Top of Exercise materials
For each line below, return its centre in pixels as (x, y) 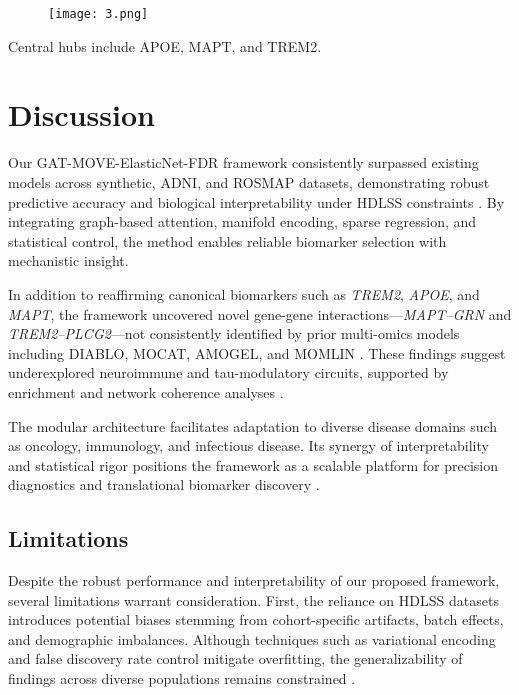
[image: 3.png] (98, 14)
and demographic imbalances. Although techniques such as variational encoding (252, 638)
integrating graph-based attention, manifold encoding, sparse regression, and (242, 221)
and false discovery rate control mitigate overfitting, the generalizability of (235, 658)
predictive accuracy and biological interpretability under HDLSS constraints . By (256, 201)
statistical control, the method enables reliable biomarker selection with (227, 240)
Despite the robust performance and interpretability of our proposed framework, (254, 580)
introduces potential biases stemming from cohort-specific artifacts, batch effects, (256, 619)
Bottom of Exercise materials
- _Work to be completed_
Make an exact copy of the records above, with the pictures left out.

- _Solution to this task_
For each line below, return its centre in pixels as (x, y) 
[image: 3.png] (98, 14)
and demographic imbalances. Although techniques such as variational encoding (252, 638)
integrating graph-based attention, manifold encoding, sparse regression, and (242, 221)
and false discovery rate control mitigate overfitting, the generalizability of (235, 658)
predictive accuracy and biological interpretability under HDLSS constraints . By (256, 201)
statistical control, the method enables reliable biomarker selection with (227, 240)
Despite the robust performance and interpretability of our proposed framework, (254, 580)
introduces potential biases stemming from cohort-specific artifacts, batch effects, (256, 619)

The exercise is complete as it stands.